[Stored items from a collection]
────────────────────

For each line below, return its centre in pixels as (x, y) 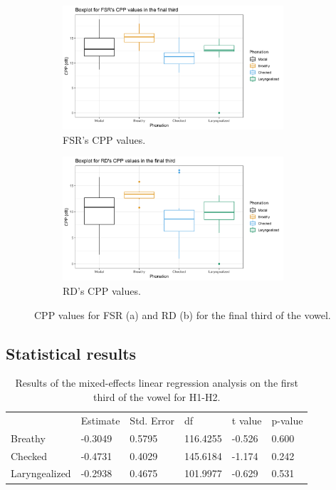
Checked (29, 455)
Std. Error (152, 420)
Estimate (100, 420)
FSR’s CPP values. (104, 139)
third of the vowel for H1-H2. (157, 397)
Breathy (28, 438)
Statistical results (71, 353)
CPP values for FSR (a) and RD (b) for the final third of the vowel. (183, 314)
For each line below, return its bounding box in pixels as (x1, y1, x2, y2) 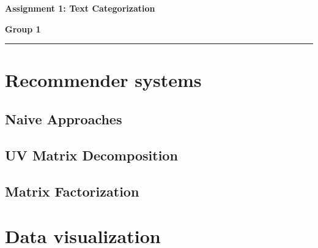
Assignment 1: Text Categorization (5, 2, 155, 14)
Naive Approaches (5, 109, 122, 128)
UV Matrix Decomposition (5, 145, 178, 164)
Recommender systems (5, 67, 202, 92)
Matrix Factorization (5, 181, 139, 200)
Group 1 (5, 22, 41, 35)
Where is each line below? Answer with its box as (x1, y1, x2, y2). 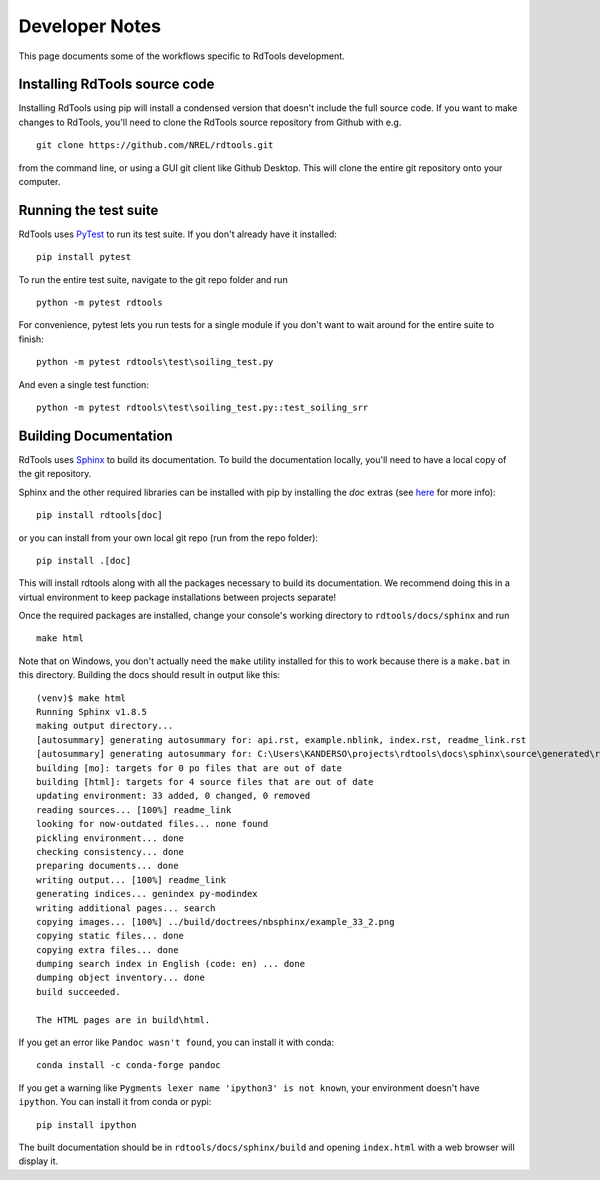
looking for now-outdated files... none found (36, 818, 269, 830)
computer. (18, 176, 61, 188)
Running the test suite (18, 201, 159, 219)
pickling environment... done (36, 832, 185, 844)
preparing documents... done (36, 860, 179, 872)
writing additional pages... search (36, 902, 216, 914)
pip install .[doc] (36, 555, 132, 566)
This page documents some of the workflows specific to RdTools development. (18, 50, 345, 62)
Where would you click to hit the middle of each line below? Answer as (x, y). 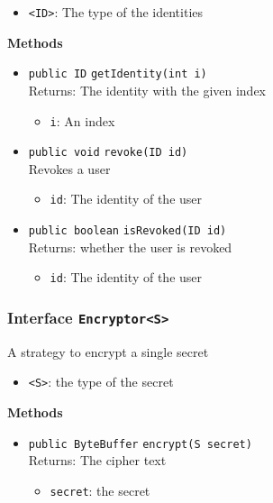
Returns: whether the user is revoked (130, 247)
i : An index (82, 120)
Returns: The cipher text (97, 460)
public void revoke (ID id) (108, 153)
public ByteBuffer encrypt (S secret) (140, 444)
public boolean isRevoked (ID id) (127, 231)
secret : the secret (100, 490)
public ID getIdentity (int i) (118, 74)
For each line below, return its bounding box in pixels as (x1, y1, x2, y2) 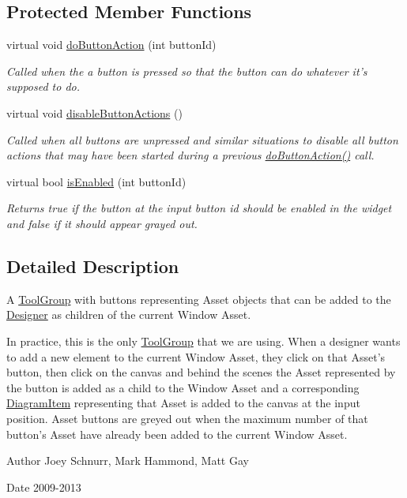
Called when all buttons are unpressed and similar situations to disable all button (6, 131, 398, 148)
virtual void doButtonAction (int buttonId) (6, 36, 217, 53)
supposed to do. (6, 78, 81, 95)
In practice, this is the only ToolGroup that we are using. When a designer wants (6, 332, 401, 349)
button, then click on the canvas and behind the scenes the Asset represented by (6, 364, 396, 380)
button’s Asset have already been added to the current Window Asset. (6, 425, 348, 442)
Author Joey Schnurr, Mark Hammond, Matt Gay (6, 452, 249, 469)
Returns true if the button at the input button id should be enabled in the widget (6, 200, 392, 216)
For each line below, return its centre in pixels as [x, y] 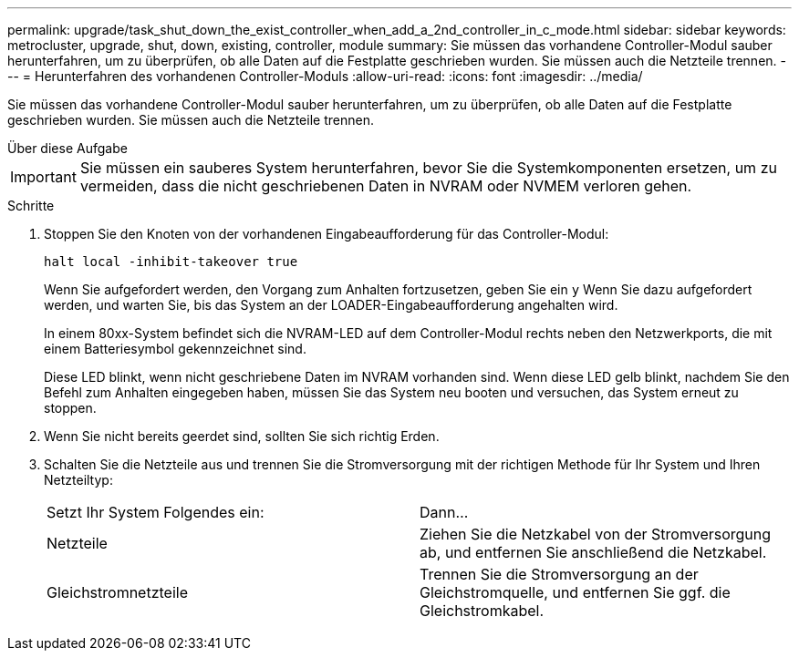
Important [43, 177]
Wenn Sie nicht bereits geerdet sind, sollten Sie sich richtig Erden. [242, 436]
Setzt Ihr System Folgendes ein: [156, 512]
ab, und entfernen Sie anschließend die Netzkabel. [593, 552]
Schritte [31, 206]
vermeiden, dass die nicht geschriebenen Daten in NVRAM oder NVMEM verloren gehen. [386, 186]
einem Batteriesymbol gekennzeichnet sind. [175, 349]
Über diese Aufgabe [67, 148]
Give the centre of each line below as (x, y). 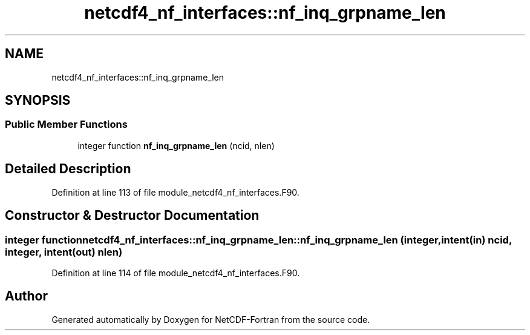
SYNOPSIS (38, 101)
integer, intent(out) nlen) (64, 252)
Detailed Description (68, 169)
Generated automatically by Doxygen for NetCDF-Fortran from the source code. (211, 319)
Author (26, 296)
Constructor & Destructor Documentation (132, 216)
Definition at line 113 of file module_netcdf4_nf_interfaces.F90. (175, 192)
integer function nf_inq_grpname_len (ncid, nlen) (176, 145)
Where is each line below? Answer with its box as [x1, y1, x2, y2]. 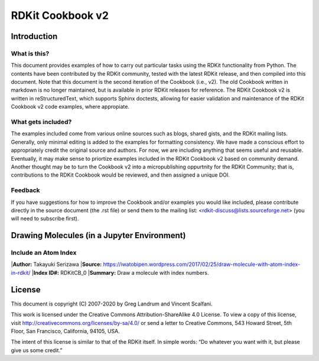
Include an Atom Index [11, 249, 77, 257]
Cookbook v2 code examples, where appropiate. [11, 103, 130, 110]
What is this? [11, 49, 50, 57]
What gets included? [11, 118, 72, 126]
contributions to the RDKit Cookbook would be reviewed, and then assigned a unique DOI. [11, 171, 230, 178]
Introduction [11, 31, 58, 41]
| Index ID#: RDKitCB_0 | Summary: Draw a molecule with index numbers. [31, 269, 209, 276]
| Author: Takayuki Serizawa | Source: [11, 261, 102, 268]
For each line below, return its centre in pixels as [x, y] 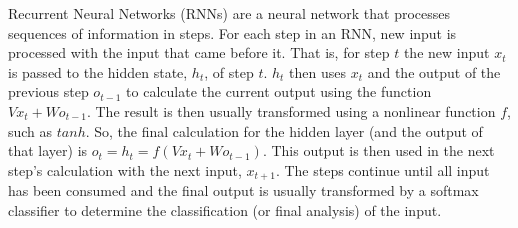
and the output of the [434, 71]
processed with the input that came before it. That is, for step [199, 52]
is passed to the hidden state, [98, 71]
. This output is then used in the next [378, 150]
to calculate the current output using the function [279, 91]
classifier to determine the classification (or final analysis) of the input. [225, 209]
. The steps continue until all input [382, 169]
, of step [229, 71]
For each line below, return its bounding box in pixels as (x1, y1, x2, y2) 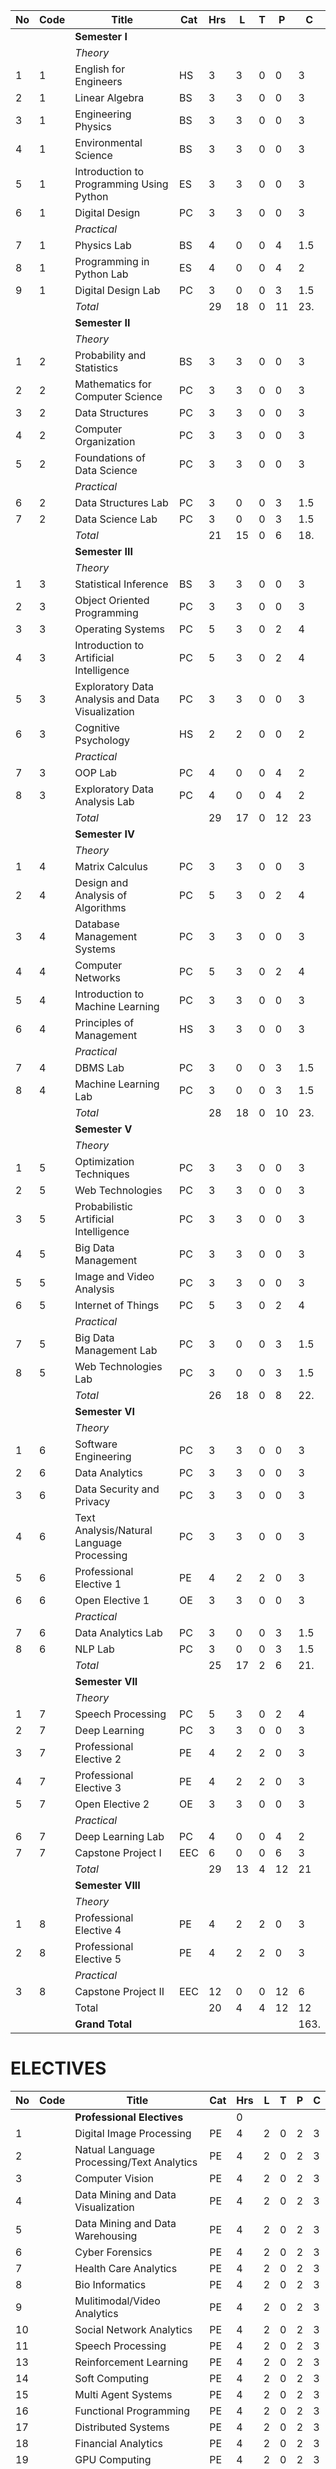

────────────────────

→ Activity
Work out how many lines in the records above contain the word "function". State only that number.

→ Written solution
2